> [Material supplied]:

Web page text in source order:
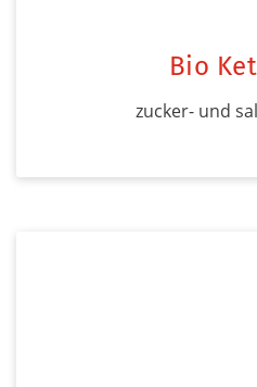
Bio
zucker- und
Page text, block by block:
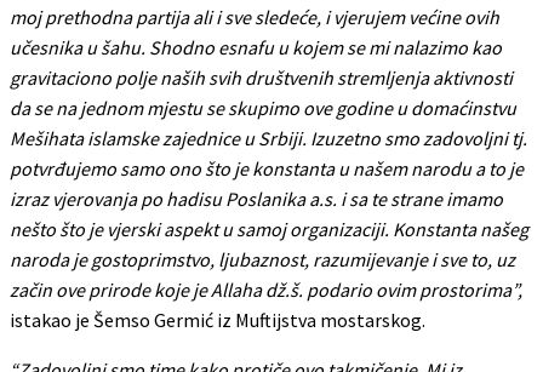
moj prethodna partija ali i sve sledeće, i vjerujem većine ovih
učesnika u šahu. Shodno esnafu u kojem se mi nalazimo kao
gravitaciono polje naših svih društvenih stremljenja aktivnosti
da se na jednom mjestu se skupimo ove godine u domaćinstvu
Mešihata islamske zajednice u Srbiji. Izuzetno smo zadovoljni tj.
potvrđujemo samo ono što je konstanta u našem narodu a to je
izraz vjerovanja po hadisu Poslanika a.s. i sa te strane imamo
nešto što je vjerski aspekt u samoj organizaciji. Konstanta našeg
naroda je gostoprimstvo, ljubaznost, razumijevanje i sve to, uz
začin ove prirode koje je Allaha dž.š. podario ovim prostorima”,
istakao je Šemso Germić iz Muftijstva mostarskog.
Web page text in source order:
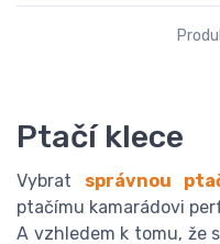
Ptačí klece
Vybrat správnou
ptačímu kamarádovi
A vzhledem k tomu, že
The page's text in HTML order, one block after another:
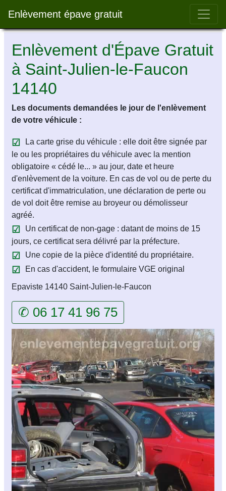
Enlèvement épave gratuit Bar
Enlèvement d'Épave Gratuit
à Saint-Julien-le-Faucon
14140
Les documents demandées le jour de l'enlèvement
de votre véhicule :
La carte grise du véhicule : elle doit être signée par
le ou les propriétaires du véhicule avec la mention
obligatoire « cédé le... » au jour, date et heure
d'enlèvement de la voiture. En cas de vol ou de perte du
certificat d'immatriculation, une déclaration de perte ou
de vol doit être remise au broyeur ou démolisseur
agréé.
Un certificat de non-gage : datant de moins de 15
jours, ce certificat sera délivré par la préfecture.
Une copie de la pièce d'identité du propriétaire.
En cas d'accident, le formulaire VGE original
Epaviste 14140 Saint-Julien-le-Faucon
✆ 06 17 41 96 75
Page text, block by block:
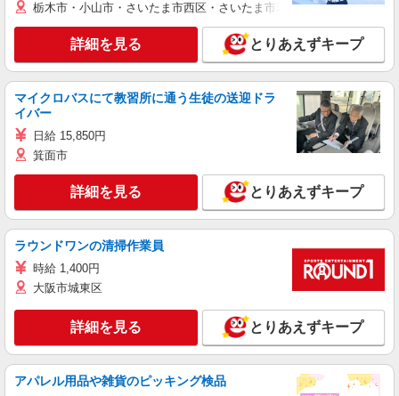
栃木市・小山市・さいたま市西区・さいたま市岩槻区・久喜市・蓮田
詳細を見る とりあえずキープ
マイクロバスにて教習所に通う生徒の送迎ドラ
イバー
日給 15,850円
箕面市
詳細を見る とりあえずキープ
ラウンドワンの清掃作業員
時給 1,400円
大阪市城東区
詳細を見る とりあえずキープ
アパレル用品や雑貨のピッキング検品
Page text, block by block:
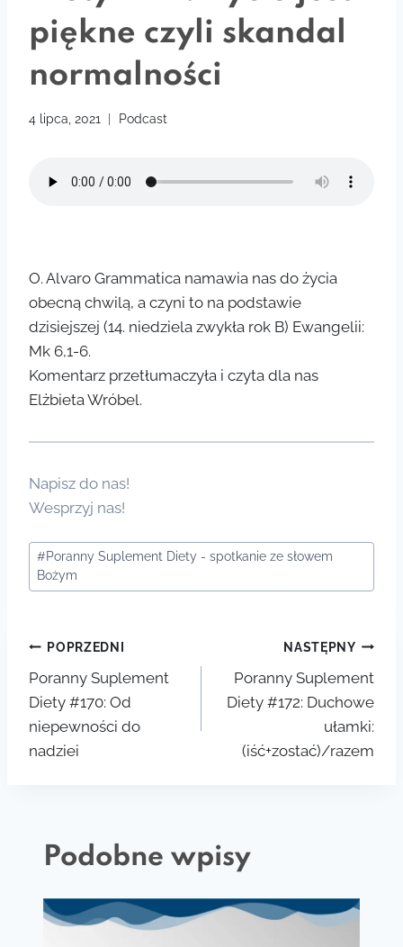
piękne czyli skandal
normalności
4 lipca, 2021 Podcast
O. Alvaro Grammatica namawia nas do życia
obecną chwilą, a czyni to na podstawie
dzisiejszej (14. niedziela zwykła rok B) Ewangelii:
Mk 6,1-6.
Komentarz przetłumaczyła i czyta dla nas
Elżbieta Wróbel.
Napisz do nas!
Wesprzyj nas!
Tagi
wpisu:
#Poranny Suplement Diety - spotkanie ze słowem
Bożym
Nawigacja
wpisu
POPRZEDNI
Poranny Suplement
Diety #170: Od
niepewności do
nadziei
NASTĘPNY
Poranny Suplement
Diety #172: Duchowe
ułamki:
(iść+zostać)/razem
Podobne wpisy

> [Task objective]: Where does the string "perte" appear in the records above? Return every line that holds it.

> [Exercise solution]:
d'enlèvement de la voiture. En cas de vol ou de perte du
certificat d'immatriculation, une déclaration de perte ou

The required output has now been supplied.